When Moses and Kitch play “bang! bang!" on their street corner, they force the audience to reckon with the regularity of police violence in contemporary America. For the two men, being harassed by the police is so inevitable that they might as well make a game of it. Unfortunately, Antoinette Nwandu’s world in Pass Over is not dissimilar to our reality where many Americans are made to feel unsafe by the very people who are supposed to guarantee their safety.

Acknowledging police brutality does not assume that police officers are bad or evil people. To the contrary, there are many police officers who serve and protect populations with integrity and kindness. However, the institution of policing has been used historically to systematically target Black and Brown bodies through “over-policing” that results in a disproportionate level of harassment and high rates of arrest for non-white people.  For those of us that associate the police with safety, we must constantly interrogate these assumptions with an understanding that, for many, the police represent upheld systems of oppression both historically and in the present day.

Nationwide, data surrounding disproportionate use of force illustrates the violence endemic to law enforcement in present-day America. The research collaborative Mapping Police Violence reported that 1,164 people were killed by the police in 2018, with killings occurring on all but 23 days of the year. Of these police killings, Black citizens were three times more likely to be killed than their white counterparts and 30% of those killed were unarmed, compared to 21% of white victims. When pursuing accountability for these crimes, the data is shocking: in 90% of police shooting cases in 2015, the officers involved were not convicted of committing a crime.

Since 2009, DC police officers have been involved in 3 to 9 shooting deaths annually. Three police shooting deaths is three too many, but this number is relatively low when compared to other major American cities. However, while the Metropolitain Police Department (MPD) are responsible for comparatively few shooting deaths, there is ample evidence of systemic and violent harassment of DC residents of color. In 2017, the DC Police Complaints Board found that incidents where an officer used force increased by 36% from 2016 and Black subjects were on the receiving end of force in 89% of those cases, despite only 48% of the DC population identifying as Black.

DC police regularly engage in stop-and-frisk tactics, which they refer to as “protective pat-downs.” The MPD has not historically collected data on the number of stop and frisk incidents its officers are involved in, however the limited statistics show that 83% of all stop and frisk interactions were with Black residents. As the American Journal of Public Health reported in 2014, stop-and-frisk policies do not make cities safer, rather, they traumatize victims and fuel a further distrust of the police. Considering the lack of data available surrounding these policies, the MPD is allowing traumatic practices to continue without public accountability.

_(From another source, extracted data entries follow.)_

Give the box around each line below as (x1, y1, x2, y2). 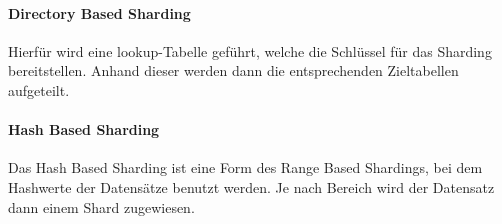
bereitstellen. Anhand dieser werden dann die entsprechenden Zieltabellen (8, 60, 459, 81)
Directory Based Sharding (8, 2, 191, 23)
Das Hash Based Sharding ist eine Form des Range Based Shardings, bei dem (8, 157, 483, 178)
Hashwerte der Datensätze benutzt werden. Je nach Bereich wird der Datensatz (8, 176, 495, 197)
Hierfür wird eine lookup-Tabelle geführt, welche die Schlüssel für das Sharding (8, 40, 492, 61)
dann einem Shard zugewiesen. (8, 196, 195, 217)
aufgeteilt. (8, 79, 70, 100)
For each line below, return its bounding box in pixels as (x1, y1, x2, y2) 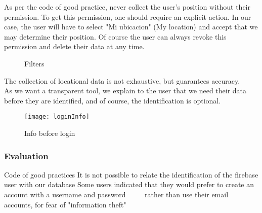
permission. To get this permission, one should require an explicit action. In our (4, 11, 251, 22)
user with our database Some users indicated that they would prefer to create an (4, 179, 254, 190)
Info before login (24, 128, 75, 138)
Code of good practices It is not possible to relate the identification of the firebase (4, 169, 258, 180)
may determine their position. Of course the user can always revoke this (4, 31, 227, 42)
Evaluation (4, 149, 49, 162)
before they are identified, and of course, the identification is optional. (4, 95, 221, 105)
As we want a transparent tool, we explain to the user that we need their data (4, 85, 247, 96)
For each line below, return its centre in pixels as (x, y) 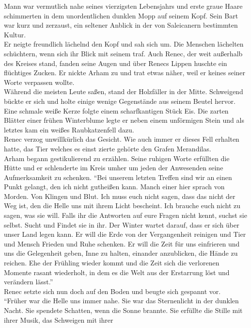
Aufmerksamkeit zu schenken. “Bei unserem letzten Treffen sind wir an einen (118, 177)
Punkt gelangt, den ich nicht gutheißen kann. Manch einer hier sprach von (114, 187)
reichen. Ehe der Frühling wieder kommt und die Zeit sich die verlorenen (112, 263)
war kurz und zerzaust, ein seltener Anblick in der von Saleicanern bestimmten (121, 25)
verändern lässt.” (29, 282)
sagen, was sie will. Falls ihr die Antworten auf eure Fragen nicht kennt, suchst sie (125, 215)
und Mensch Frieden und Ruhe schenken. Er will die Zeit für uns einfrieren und (122, 243)
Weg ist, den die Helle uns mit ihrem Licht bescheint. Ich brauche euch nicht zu (122, 205)
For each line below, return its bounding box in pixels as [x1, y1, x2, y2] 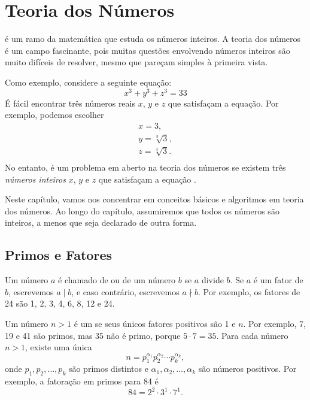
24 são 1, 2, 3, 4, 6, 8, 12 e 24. [5, 297, 115, 310]
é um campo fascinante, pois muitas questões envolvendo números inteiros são [5, 44, 290, 56]
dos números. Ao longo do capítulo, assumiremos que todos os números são [5, 204, 279, 217]
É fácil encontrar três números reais [5, 96, 135, 109]
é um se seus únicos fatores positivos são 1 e [74, 317, 236, 329]
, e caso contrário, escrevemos [71, 285, 180, 298]
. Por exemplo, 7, [243, 317, 306, 329]
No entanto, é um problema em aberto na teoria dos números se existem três [5, 160, 286, 173]
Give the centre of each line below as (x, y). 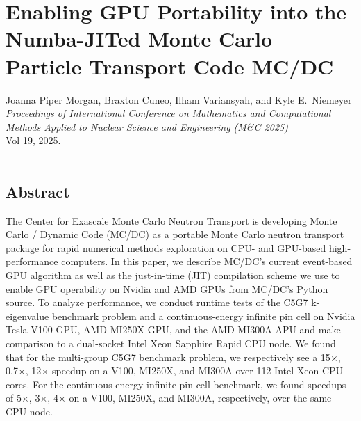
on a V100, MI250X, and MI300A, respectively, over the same (200, 398)
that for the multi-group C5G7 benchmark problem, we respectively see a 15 (168, 357)
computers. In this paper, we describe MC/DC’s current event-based (207, 261)
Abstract (38, 191)
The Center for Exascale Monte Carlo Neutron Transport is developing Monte (171, 220)
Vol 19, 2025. (33, 140)
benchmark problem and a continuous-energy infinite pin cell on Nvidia (203, 316)
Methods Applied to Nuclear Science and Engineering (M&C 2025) (147, 126)
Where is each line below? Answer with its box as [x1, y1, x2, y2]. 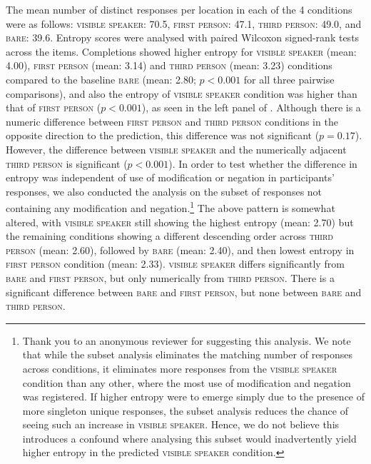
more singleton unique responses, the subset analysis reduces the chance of [22, 403, 348, 418]
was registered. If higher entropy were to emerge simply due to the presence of [22, 389, 365, 404]
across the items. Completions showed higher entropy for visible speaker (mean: [6, 44, 357, 59]
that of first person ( [6, 100, 101, 115]
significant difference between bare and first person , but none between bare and [6, 284, 362, 299]
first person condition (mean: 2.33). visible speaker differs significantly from [6, 256, 345, 271]
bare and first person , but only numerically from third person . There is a [6, 270, 335, 285]
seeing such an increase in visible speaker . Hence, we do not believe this [22, 417, 340, 432]
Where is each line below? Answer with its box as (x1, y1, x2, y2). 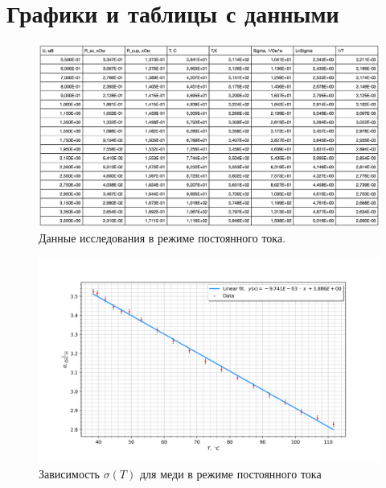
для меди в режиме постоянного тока (139, 465, 322, 482)
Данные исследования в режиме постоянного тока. (39, 230, 286, 246)
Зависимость (39, 465, 100, 482)
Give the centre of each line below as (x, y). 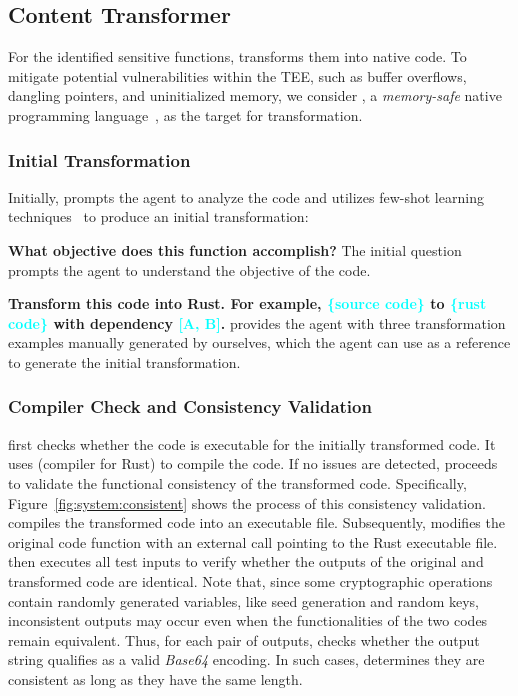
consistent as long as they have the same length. (155, 678)
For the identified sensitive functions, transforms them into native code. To (237, 56)
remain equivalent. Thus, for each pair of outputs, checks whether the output (244, 639)
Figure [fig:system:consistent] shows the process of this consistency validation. (247, 502)
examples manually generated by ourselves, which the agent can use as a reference (259, 342)
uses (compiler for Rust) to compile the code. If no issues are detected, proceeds (253, 463)
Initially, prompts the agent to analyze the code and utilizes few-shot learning (246, 196)
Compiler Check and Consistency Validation (190, 406)

Transparency issues like these have long plagued the MPD and perpetuate the cycle of distrust between police officers and the citizens they are supposed to protect. In 2014, a body camera program was initiated within the MPD as “a way of increasing police accountability, transparency, and police-community relations.” However, after the DC government conducted the largest body camera study in the United States, researchers concluded that there was not a significant difference in how police equipped with body cameras used force or reacted to citizen complaints. Furthermore, DC non-profit UpTurn reported that of the 112 Freedom of Information Act (FOIA) requests to release police footage from body cameras between January 1, 2018 and June 30, 2018, zero requests were granted in full and only 25% were granted in part.

Despite all of this, there is reason to hope that the state of policing in DC is improving. In 2016 the Neighborhood Engagement Achieves Results (NEAR) Act was passed; it was fully funded by Mayor Muriel Bowser in 2018. The NEAR Act aims to reduce violence in the District through community-based public health approaches. The Stop Police Terror Project DC applauds the act for recognizing that safety will not be achieved by perpetuating mass incarceration and racial profiling. Among other provisions, the NEAR Act creates the Office of Neighborhood Safety and Engagement (ONSE) and requires that the MPD broaden the data it collects around police violence. The NEAR Act tries to envision a justice system that is restorative, not punitive, and a first step to that is increased transparency from law enforcement. And it works—in June 2019, under the NEAR Act, a judge ruled that the MPD must begin to collect statistics on its stop-and-frisk policies.

The NEAR Act is the first step in the right direction of police reform and is hopefully an indication that the MPD is ready to move away from an environment of fear and surveillance. However, after centuries of institutional violence that targets the communities who often need the most protection, it is going to take more than the NEAR Act to create the much-needed systematic change within the District’s police force.